Female C. morio lay eggs in clusters, known as egg masses. The eggs are laid via an ovipositor in an irregularly shaped nest. The nests are about body length in size and are lined with soil and coir particles. The female digs out and builds the nest in moist substrates. After the eggs are laid, the females remains beside the egg cluster and protects, whisks, rearranges and maintains moisture of the eggs with her mouthparts until they hatch. By guarding the cluster, the female ensures the viability of the eggs. If the female is separated from the eggs immediately after laying, they become void and will not hatch.

Once the eggs hatch into the first instar, the nymphs aggregate next to their mother. For the next day, the mother feeds the nymphs and tends to them with her mouthparts. Before molting into their second instar, the nymphs stop feeding. The mother continues to protect them throughout the molting process (10–20 minutes). After the nymphs have finished molting to the second instar, they disperse and maternal care is concluded.

== Reproduction ==

=== Courtship ===
Courtship is initiated by the male. He begins by tapping his antennae back and forth until he reaches the female. A receptive female then begins tapping her antennae back and forth before touching the male's antennae. If the female is not receptive, the male will pursue until the female is receptive, or the female will use her own cerci to repel the male.

The touching of a female's antennae to the male's is the receptive signal that cues the male to move to the side of the female and curve his abdomen. In this position, the male pushes his cerci beneath the subgenital plate of the female, and their genitalia come into contact. A pair of C. morio can mate 2-8 times and copulation can last from minutes to an hour. Additionally, a male can mate with up to 6 females, each of which will produce fertilized eggs.

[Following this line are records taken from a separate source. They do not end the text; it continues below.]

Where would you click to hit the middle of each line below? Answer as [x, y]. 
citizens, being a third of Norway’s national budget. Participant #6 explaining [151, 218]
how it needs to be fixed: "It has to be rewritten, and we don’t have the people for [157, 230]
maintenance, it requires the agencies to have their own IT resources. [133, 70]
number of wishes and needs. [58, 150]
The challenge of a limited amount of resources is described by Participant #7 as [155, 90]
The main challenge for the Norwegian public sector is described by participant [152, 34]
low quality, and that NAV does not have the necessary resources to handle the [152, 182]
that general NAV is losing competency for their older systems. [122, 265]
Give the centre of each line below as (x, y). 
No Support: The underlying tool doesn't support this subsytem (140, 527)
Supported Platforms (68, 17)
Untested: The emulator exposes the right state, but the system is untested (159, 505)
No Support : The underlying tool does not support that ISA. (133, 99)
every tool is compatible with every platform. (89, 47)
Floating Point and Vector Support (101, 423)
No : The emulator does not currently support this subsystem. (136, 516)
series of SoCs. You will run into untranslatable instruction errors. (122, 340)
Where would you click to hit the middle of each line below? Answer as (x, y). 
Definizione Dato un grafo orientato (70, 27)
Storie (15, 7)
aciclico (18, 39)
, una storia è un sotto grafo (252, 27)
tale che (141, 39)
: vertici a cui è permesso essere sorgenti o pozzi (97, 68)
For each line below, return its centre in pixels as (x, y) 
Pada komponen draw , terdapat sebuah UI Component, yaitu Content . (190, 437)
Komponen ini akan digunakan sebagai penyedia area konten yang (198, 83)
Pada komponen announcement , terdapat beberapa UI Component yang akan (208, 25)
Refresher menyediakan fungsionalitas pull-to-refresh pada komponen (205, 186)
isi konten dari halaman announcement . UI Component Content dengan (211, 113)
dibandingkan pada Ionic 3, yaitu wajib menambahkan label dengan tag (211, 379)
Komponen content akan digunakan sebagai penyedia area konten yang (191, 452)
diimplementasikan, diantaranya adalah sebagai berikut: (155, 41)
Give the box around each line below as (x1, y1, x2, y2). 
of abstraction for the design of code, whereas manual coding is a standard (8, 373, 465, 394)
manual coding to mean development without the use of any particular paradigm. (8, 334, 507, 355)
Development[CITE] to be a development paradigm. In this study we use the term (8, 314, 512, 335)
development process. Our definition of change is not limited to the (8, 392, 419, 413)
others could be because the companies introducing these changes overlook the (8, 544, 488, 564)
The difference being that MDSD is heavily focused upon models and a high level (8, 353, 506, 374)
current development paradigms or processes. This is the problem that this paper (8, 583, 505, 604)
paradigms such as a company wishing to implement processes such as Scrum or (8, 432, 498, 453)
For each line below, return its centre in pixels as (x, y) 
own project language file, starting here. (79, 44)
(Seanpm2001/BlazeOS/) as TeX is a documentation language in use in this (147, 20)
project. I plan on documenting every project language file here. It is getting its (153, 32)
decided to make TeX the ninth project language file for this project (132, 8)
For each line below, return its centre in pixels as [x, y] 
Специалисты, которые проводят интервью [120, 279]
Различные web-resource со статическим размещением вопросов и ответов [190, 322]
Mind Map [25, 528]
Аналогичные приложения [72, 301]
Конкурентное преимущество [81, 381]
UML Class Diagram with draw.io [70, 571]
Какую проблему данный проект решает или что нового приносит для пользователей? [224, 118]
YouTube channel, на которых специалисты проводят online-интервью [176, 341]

Mating occurs several times throughout an adults lifetime, and can occur at any time of day. Multiple matings is beneficial to the female as it leads to higher brood counts and increases the proportion of viable eggs.

== Biological control ==
Chelisoches morio is a polyphagous group, meaning it has a wide range of prey. This feature makes C. morio a promising candidate for biological control, as it hunts and kills many agricultural pests. C. morio has shown a huge amount of predation on pests during all larval stages. These pests include Tirathaba rufivena, Pseudococcidae, Aphididae, Chrysomelidae and many others. The high prey consumption rates have made C. morio a focus of many different studies, ranging from the volume of pest intake, to their life cycle, and even testing different rearing techniques to most effectively protect agricultural land.